BEGIN Dataset content
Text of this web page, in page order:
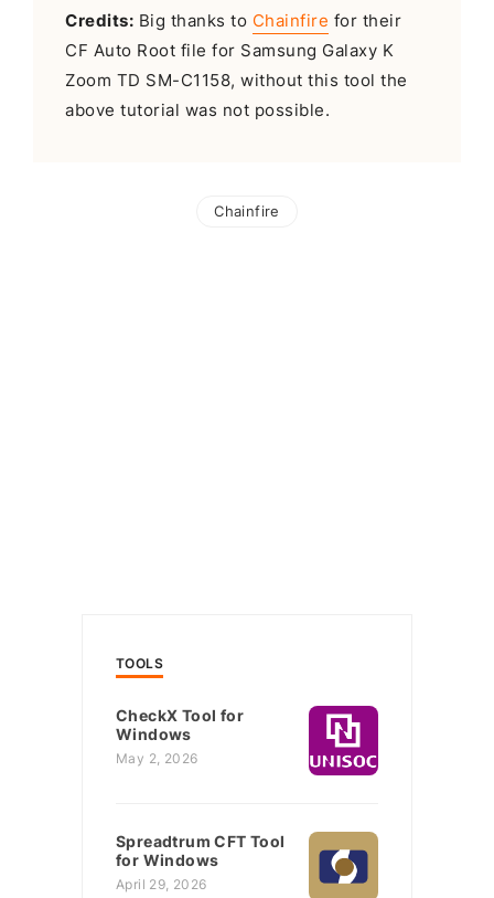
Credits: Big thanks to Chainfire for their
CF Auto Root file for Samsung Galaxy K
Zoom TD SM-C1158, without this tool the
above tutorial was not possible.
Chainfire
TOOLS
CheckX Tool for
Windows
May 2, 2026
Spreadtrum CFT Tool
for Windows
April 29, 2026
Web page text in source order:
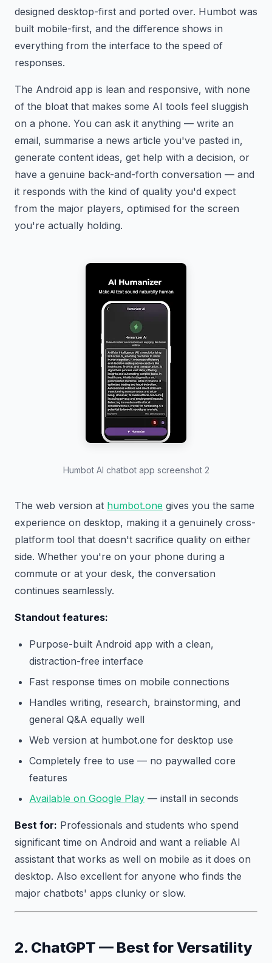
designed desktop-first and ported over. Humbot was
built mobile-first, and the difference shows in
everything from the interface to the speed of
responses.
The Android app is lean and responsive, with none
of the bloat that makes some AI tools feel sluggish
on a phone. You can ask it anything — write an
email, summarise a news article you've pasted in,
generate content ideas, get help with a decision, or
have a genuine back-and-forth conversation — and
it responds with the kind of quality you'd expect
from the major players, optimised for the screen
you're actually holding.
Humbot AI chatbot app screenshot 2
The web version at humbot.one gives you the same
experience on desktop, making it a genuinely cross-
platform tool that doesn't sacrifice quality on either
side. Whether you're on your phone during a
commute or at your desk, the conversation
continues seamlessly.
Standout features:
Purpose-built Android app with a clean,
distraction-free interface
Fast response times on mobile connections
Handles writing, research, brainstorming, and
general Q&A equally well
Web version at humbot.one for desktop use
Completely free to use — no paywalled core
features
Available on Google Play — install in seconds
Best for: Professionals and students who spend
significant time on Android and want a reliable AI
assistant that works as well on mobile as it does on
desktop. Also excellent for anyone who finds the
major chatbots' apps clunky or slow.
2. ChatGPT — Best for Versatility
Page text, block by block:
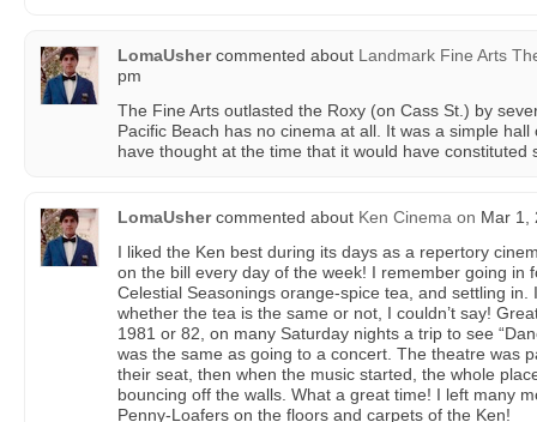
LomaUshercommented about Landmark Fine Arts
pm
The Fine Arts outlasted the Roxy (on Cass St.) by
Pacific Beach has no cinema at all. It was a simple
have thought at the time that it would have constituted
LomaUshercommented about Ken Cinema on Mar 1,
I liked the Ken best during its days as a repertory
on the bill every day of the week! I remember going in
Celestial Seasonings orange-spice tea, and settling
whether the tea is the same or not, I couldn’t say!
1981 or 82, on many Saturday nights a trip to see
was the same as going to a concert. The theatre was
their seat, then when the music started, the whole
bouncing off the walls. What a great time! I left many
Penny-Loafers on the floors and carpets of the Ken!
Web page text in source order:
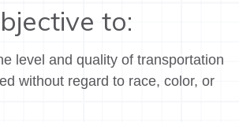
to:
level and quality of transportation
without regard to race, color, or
END Dataset content
BEGIN Dataset content
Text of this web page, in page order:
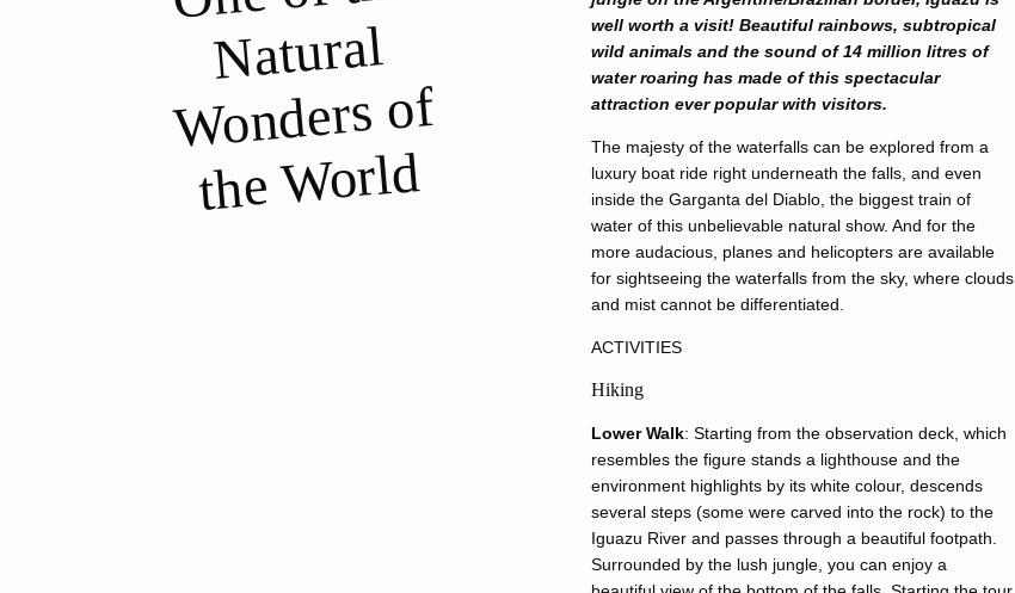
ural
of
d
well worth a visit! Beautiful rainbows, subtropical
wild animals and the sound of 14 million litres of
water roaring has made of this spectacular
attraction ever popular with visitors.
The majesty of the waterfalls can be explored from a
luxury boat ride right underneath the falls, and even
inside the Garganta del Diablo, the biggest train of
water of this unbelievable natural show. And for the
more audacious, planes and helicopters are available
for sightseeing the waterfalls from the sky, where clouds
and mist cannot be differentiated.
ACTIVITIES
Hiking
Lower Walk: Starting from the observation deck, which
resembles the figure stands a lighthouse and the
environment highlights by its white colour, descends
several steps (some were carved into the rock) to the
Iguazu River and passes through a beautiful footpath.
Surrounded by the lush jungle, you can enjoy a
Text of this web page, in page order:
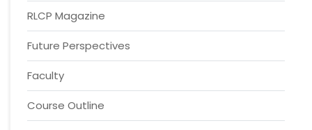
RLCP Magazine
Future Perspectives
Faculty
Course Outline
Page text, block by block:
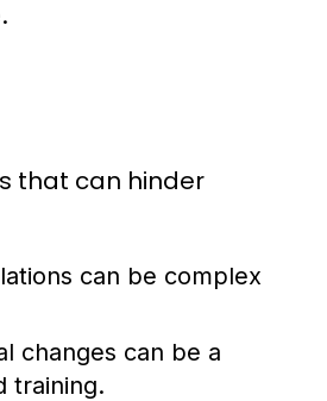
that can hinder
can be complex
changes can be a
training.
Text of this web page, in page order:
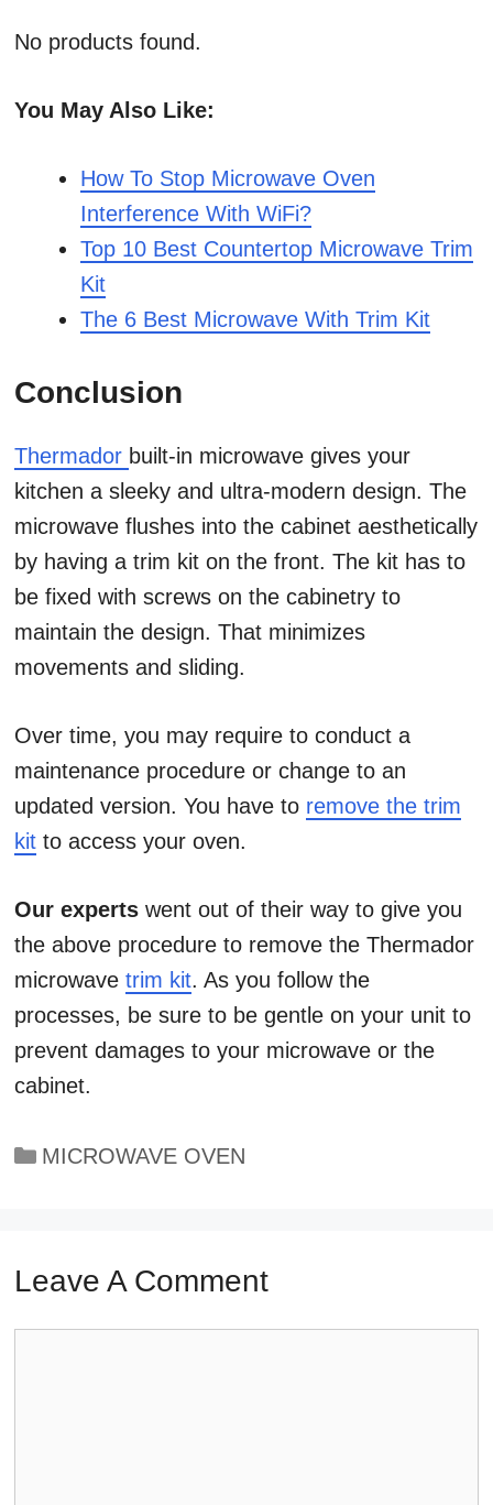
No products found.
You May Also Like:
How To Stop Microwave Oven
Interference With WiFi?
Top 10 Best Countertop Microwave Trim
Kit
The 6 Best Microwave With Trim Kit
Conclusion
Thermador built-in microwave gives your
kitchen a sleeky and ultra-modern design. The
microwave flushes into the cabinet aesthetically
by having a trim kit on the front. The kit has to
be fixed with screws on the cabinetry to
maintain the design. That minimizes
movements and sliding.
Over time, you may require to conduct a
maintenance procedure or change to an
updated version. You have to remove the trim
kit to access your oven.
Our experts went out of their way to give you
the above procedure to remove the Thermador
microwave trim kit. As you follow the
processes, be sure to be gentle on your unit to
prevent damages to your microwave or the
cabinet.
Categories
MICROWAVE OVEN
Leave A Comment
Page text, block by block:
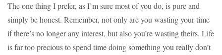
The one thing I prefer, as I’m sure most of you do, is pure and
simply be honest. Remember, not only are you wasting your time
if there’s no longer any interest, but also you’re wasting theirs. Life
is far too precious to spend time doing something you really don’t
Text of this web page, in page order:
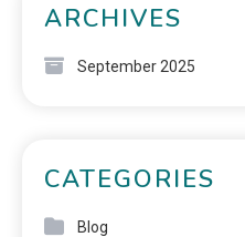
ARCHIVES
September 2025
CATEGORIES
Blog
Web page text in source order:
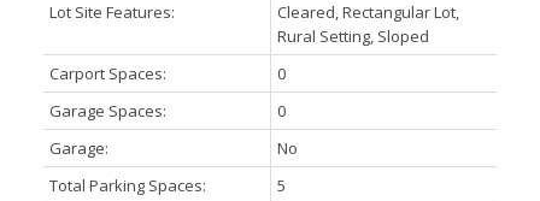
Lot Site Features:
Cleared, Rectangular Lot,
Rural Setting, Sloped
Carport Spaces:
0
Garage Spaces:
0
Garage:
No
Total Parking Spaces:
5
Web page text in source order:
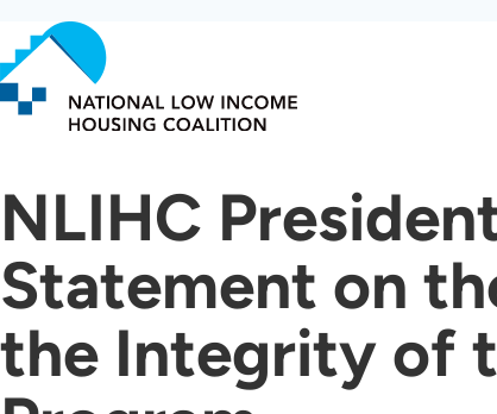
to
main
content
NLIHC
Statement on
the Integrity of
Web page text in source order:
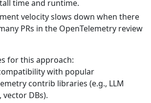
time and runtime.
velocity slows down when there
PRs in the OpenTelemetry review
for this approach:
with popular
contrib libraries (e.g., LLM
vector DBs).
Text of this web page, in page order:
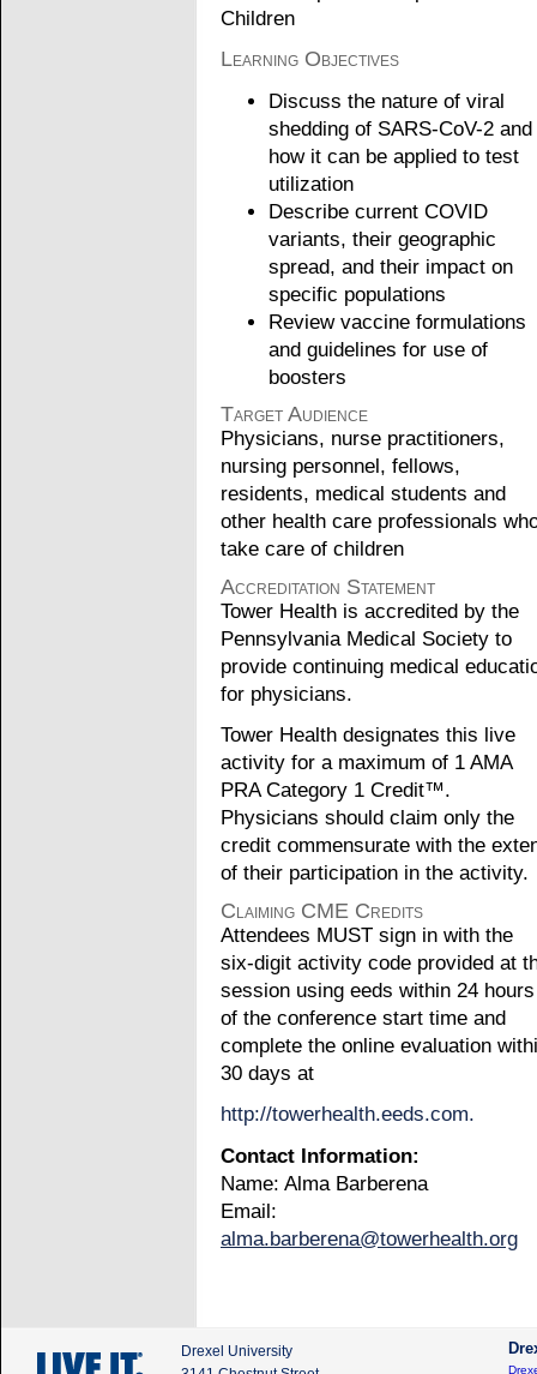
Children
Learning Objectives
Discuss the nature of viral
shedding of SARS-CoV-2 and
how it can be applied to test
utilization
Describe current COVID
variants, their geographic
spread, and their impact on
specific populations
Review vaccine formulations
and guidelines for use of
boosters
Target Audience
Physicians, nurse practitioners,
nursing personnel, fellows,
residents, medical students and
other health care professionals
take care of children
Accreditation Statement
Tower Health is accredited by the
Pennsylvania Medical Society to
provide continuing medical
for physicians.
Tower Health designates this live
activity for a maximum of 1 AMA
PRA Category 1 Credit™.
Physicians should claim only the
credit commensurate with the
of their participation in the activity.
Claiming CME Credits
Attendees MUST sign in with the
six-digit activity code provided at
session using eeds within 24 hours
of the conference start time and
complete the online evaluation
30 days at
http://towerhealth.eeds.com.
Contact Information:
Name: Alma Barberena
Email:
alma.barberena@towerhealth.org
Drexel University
END Dataset content
Show each line in the entries that holds the string "major".

from the major players, optimised for the screen
major chatbots' apps clunky or slow.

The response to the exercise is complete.